His debut feature film, Ilo Ilo, won the Camera d'Or at the 2013 Cannes Film Festival, making him the first and only Singaporean to have been awarded at Cannes. The film also earned him the Achievement in Directing award at the 2013 Asia Pacific Screen Awards, and the Golden Horse Award for Best Feature Film, Best New Director and Best Original Screenplay.

Early life
Chen was born 18 April 1984, to Bernard and Joan Tai. Interested in film from a young age, Chen attended Nan Hua Primary School and The Chinese High School. He then attended the School of Film and Media Studies at Ngee Ann Polytechnic. His graduating film from Ngee Ann Polytechnic, G-23 (2005), was screened in various international film festivals and won awards in France, Korea and Belgium.

Career

Short films
In 2007 and 2008, Chen went on to direct Ah Ma and Haze respectively. Both attracted favourable criticism. Ah Ma was awarded a Special Mention in the short film competition at the prestigious Cannes Film Festival, making it the first Singaporean film to win an award at the festival.

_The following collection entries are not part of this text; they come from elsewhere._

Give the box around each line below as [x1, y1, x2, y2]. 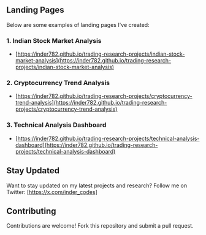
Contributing [6, 206, 56, 216]
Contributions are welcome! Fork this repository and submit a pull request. [6, 222, 194, 229]
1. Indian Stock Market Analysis [6, 36, 102, 45]
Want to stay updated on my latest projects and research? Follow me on [6, 182, 188, 189]
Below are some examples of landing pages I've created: [6, 21, 150, 28]
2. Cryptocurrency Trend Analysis [6, 79, 110, 88]
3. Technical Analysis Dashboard [6, 121, 107, 129]
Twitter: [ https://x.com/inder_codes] [6, 188, 98, 195]

Following his mandatory conscription in the army, Chen was admitted to the National Film and Television School (NFTS) in the United Kingdom. Graduating in 2010, two of his short films, Distance and Lighthouse, were released that year. These were followed up with Karang Guni (2012) and Homesick (2013). The Break Away (2021) is Chen's short film contribution to the anthology The Year Of The Everlasting Storm, selected at the 2021 Cannes Film Festival.

Feature films

Ilo Ilo, Chen's first feature film, was released on 29 August 2013 in Singapore theatres. Chen served as director, producer, and writer. According to Chen, the film was inspired by a real life maid who worked for Chen's family when he was a child. After its world debut at the 2013 Cannes Film Festival, Ilo Ilo received a 15-minute long "standing ovation" and earned Chen the coveted Camera d'Or. Singapore Prime Minister Lee Hsien Loong noted Chen's achievement, and congratulated him and the film's cast on Facebook.

On 19 October 2013, Ilo Ilo went on to win the Sutherland Trophy for the Best First Film at the London Film Festival. (The same night, one of Chen's tutors at NFTS, Pawel Pawlikowski, won the Best Film Award for Ida).

With Ilo Ilo, Anthony Chen also made history by becoming the first Singaporean to win Best Narrative Feature and Best Original Screenplay at the 50th Golden Horse Awards, while Yeo Yann Yann won Best Supporting Actress for her role in the film. For Ilo Ilo, Chen was named as one of Variety magazine's annual "10 Directors to Watch".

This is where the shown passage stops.